La decisión de la SCJN de atraer o no el caso Radilla reviste una gran importancia. Si la Corte decide atraerlo, podría implicar una revisión profunda de las acciones y omisiones del Estado mexicano en relación con este caso y, potencialmente, sentar un precedente para otros casos similares de violaciones graves a los derechos humanos ocurridos durante la "guerra sucia".

Históricamente, la SCJN ha tenido un papel complejo en la aplicación de los derechos humanos. Si bien ha habido avances significativos en la incorporación de tratados internacionales y en la protección de garantías fundamentales, casos como el de Radilla ponen a prueba la voluntad del máximo tribunal del país para confrontar las atrocidades del pasado y asegurar que la justicia prevalezca.

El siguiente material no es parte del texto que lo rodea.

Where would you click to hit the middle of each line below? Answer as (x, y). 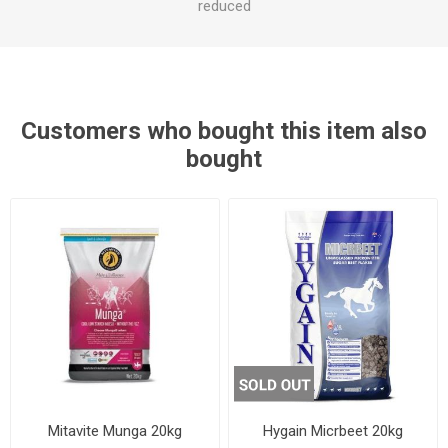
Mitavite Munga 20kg (114, 430)
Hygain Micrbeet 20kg (333, 430)
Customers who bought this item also (224, 131)
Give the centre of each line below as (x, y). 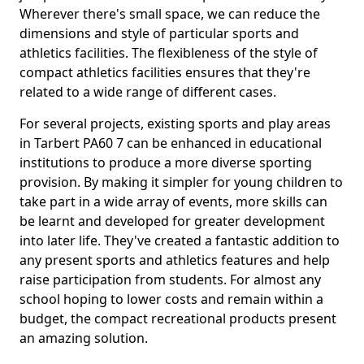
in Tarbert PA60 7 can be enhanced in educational (171, 143)
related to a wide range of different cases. (148, 92)
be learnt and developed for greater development (172, 221)
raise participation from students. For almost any (170, 279)
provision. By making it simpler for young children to (181, 182)
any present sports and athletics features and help (175, 260)
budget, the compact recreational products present (178, 318)
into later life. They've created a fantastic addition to (180, 240)
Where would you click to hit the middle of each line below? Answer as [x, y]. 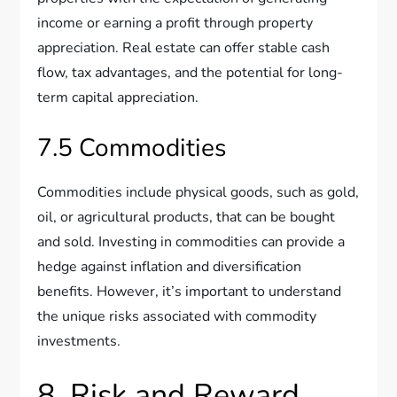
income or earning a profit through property [175, 23]
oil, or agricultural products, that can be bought [187, 218]
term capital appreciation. [118, 98]
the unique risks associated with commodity [177, 317]
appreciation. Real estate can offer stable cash [184, 48]
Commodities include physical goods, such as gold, [198, 193]
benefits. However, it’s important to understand [190, 292]
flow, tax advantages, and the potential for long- [191, 73]
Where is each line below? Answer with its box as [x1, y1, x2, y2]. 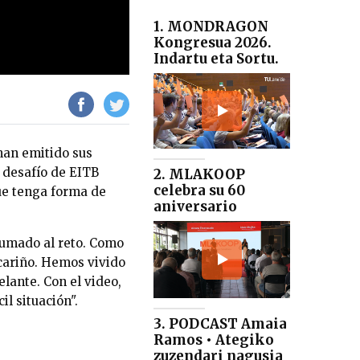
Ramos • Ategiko [153, 331, 274, 350]
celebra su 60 [153, 182, 245, 200]
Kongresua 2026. [153, 33, 272, 51]
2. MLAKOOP [153, 166, 245, 184]
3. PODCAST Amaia [153, 315, 287, 333]
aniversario [153, 198, 237, 216]
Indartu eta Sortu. [153, 49, 279, 67]
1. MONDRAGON [153, 17, 268, 35]
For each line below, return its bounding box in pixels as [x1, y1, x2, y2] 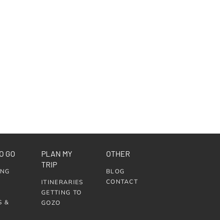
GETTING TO [41, 188, 82, 196]
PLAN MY [41, 149, 73, 158]
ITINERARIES [41, 178, 83, 186]
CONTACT [106, 177, 138, 185]
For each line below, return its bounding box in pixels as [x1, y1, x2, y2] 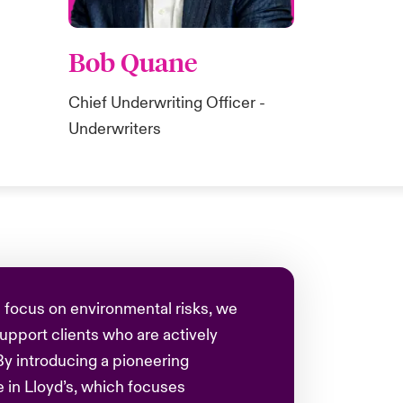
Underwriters [68, 119, 162, 140]
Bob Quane [68, 45, 198, 80]
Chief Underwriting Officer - [68, 93, 266, 114]
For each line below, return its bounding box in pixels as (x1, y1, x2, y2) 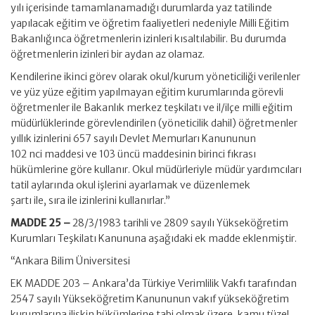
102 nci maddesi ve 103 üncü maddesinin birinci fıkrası (11, 148, 256, 160)
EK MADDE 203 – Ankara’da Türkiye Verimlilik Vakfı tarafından (11, 277, 297, 290)
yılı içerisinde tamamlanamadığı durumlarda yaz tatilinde (11, 1, 272, 14)
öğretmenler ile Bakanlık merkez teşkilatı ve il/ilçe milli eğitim (11, 101, 292, 114)
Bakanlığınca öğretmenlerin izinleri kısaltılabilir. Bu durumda (11, 32, 286, 45)
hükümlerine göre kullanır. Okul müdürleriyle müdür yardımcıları (11, 163, 302, 176)
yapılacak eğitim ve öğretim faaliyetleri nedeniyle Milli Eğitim (11, 17, 289, 30)
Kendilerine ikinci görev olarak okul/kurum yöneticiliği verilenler (11, 70, 300, 83)
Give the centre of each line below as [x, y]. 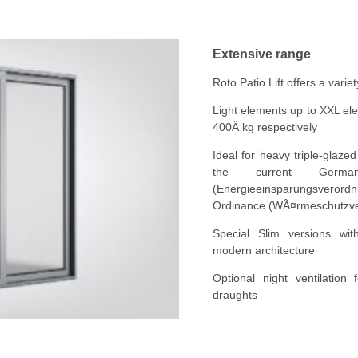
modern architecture [264, 250]
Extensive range [262, 53]
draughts [235, 294]
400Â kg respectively [265, 127]
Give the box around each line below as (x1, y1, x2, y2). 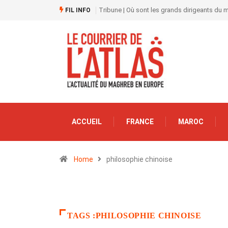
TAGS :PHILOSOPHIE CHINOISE (67, 211, 202, 220)
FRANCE (126, 117, 154, 126)
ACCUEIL (72, 117, 102, 126)
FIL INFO (64, 7, 91, 14)
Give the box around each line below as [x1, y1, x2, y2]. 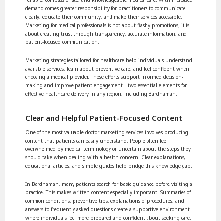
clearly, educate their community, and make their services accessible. [25, 13, 183, 20]
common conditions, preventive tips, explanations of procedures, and [25, 197, 184, 204]
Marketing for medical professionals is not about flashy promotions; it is [25, 21, 190, 29]
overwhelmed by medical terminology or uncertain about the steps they [25, 145, 191, 152]
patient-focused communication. [25, 38, 100, 45]
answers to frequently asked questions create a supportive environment [25, 205, 190, 213]
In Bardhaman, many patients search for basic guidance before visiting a [25, 180, 193, 187]
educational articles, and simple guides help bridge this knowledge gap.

La "guerra sucia" en México abarcó un periodo de intensa represión política, donde miles de personas fueron detenidas, torturadas, desaparecidas o asesinadas por motivos políticos. El Estado mexicano, a través de sus fuerzas de seguridad, implementó estrategias de contrainsurgencia que resultaron en graves violaciones a los derechos humanos. La falta de justicia y la impunidad han sido características persistentes de este periodo, lo que ha generado un profundo resentimiento y desconfianza en las instituciones.

La Lucha por la Verdad y la Justicia

La familia Radilla, junto con organizaciones de la sociedad civil y organismos de derechos humanos, ha mantenido viva la exigencia de justicia y verdad. Su perseverancia ha sido fundamental para mantener el caso en la agenda pública y para presionar a las autoridades a cumplir con las obligaciones internacionales contraídas por el Estado mexicano.

La posible intervención de la SCJN en el caso Radilla podría ser vista como una oportunidad para que el Poder Judicial mexicano demuestre su compromiso con la justicia y los derechos humanos, y para que el país avance en el proceso de reconciliación y memoria histórica. La decisión que tome la Corte este lunes será observada de cerca por activistas, familiares de víctimas y la sociedad en general, quienes esperan que se haga justicia en uno de los casos más emblemáticos de la historia reciente de México.

En contexto, la "guerra sucia" fue un periodo donde el Estado mexicano utilizó métodos ilegales y violentos para combatir a grupos guerrilleros y disidentes. Esto incluyó secuestros, tortura, ejecuciones extrajudiciales y desapariciones forzadas. La falta de transparencia y la complicidad de algunas instituciones han dificultado la investigación y sanción de los responsables, dejando un legado de impunidad que aún hoy afecta a la sociedad mexicana.

La sentencia de la Coridh en 2009 fue un llamado de atención internacional sobre la necesidad de que México enfrente su pasado y garantice la no repetición de estas violaciones. La decisión de la SCJN sobre si atrae el caso Radilla será un indicador de cómo el país está abordando estas deudas históricas y su compromiso con la justicia.